= 2011 Swiss Federal Council election =

Election for the Swiss Federal Council

An election for all seven members of the Federal Council, the government of Switzerland, was held on 14 December 2011, following the federal election on 23 October 2011. Micheline Calmy-Rey announced she would not run for re-election to the council. According to a traditional informal convention, the successor has to come from the French-speaking or Italian-speaking part of Switzerland. The candidates for her post announced by their respective cantonal sections are Alain Berset (Fribourg), Pierre-Yves Maillard (Vaud), Stéphane Rossini (Valais), and Marina Carobbio (Ticino).
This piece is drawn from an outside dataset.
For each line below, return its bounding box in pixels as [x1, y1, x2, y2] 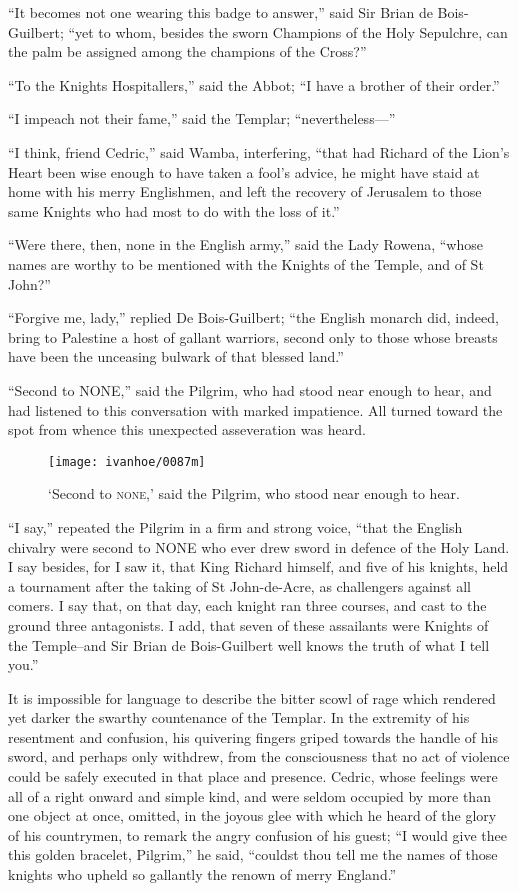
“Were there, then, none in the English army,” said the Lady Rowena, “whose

Berset and Maillard were favourites. Jean Studer, Liliane Maury Pasquier and Elisabeth Baume-Schneider declined to stand in the election. In the end, the SP decided to nominate Berset and Maillard.

Apart from Calmy-Rey's successor, the controversial aspects of the election included, whether the SVP would hold their seat or gain another, which they had lost after one of their incumbents defected to the BDP; and whether the CVP or the FDP would gain the second seat held by the FDP, which both lay claim to.
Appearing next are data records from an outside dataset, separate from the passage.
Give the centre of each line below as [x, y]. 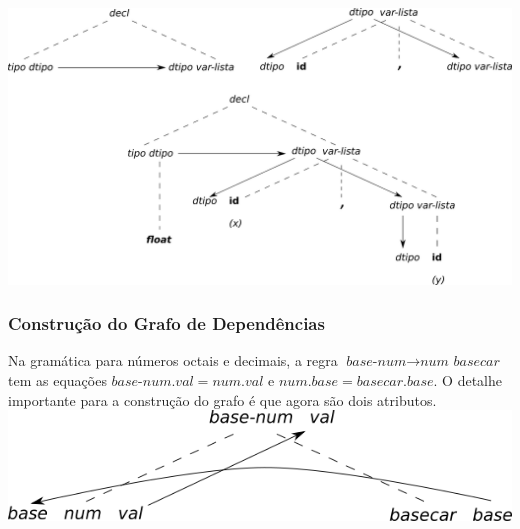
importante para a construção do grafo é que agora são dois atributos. [222, 399]
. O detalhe [467, 380]
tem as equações [57, 380]
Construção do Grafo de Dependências [166, 323]
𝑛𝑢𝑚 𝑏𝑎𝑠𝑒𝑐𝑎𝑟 [460, 362]
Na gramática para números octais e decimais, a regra [173, 360]
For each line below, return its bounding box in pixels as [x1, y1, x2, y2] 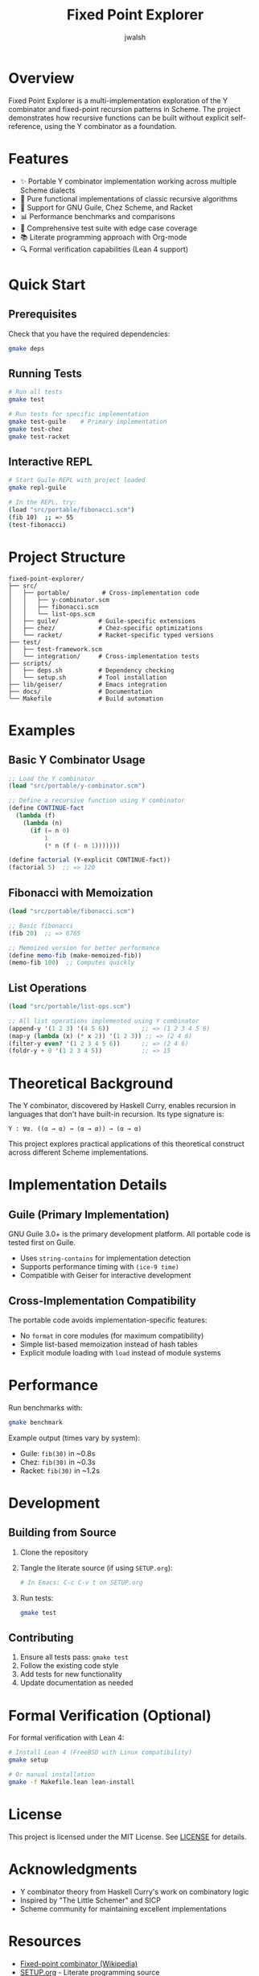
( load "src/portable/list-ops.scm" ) [8, 1003, 131, 1011]
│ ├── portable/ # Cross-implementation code [8, 588, 199, 597]
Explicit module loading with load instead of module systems [19, 1348, 221, 1358]
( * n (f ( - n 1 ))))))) [43, 841, 121, 849]
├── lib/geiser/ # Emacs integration [8, 680, 167, 688]
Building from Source [8, 1526, 117, 1540]
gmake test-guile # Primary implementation [8, 417, 167, 426]
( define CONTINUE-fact [8, 804, 84, 812]

The SVP's possible candidates are Heinz Tännler (Zug), Bruno Zuppiger (Zürich), Jakob Stark (Thurgau), Guy Parmelin (Vaud) and Hannes Germann (Schaffhausen). Jean-François Rime (Fribourg) was unofficially nominated, as well. Rime and Zuppiger were nominated as the SVP's candidates; after a scandal involving Zuppiger's professional activities emerged very shortly after the nomination meeting, Hansjörg Walter (Thurgau) was nominated in his stead.

==Candidates==
The following candidates participated in the election:
- Incumbents, in descending order of seniority:
  - Doris Leuthard (CVP), from Aargau, head of the Federal Department of Environment, Transport, Energy and Communications,
  - Eveline Widmer-Schlumpf (BDP), from Grisons, head of the Federal Department of Finance,
  - Ueli Maurer (SVP), from Zurich, head of the Federal Department of Defence, Civil Protection and Sports,
  - Didier Burkhalter (FDP), from Neuchâtel, head of the Federal Department of Home Affairs,
  - Simonetta Sommaruga (SPS), from Bern, head of the Federal Department of Justice and Police,
  - Johann Schneider-Ammann (FDP), from Bern, head of the Federal Department of Economic Affairs,
(Micheline Calmy-Rey (SPS), from Geneva, head of the Federal Department of Foreign Affairs decided not to seek re-election)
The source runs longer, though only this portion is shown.